Convicted former No. 2 in Sheriff’s Department shouldn’t remain free during appeal, judge says

Former Los Angeles County Undersheriff Paul Tanaka leaves the downtown federal courthouse earlier this year after a jury convicted him on conspiracy and obstruction of justice charges.
(Bryan Chan / Los Angeles Times)

A federal judge Wednesday ruled that former Los Angeles County Undersheriff Paul Tanaka should not remain out of prison while he appeals his conviction on obstruction of justice charges. 

Because Tanaka’s attorneys will now appeal the judge’s decision, plans that called for Tanaka, 58, to begin serving his five-year sentence next week will be postponed.

U.S. District Judge Percy Anderson, who presided over Tanaka’s trial in April, rejected claims by Tanaka’s attorneys that the 9th  Circuit Court of Appeals is likely to overturn the conviction because of several mistakes during the original trial.

Those mistakes, the attorneys argued, included an improper instruction Anderson gave to the jury and his  decision to allow prosecutors to question Tanaka about his involvement in a controversial clique of deputies.


Anderson ruled Tanaka was not likely to prevail on any of the issues raised by his attorneys. 

A jury found that Tanaka, once the second in command in the Sheriff’s Department, played a leading role in a 2011 scheme by sheriff’s officials to interfere with an FBI investigation into widespread inmate abuse by deputies in county jails.
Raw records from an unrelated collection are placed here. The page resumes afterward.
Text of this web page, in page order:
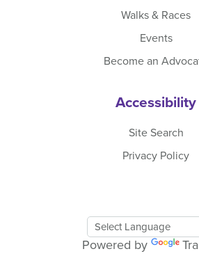
Walks & Races
Events
Become an
Accessibility
Site Search
Privacy Policy
Google
Powered by

H. Dean Steward, one of Tanaka’s attorneys, told Anderson he planned to file papers next week with the 9th Circuit, asking it to take up the question of whether Tanaka can remain free pending his appeal, which will probably last many months. 

As soon as Steward does so, the Oct. 7 deadline Anderson set for Tanaka to turn himself in to prison officials will be set aside until the appeals court decides on allowing Tanaka to stay out of prison.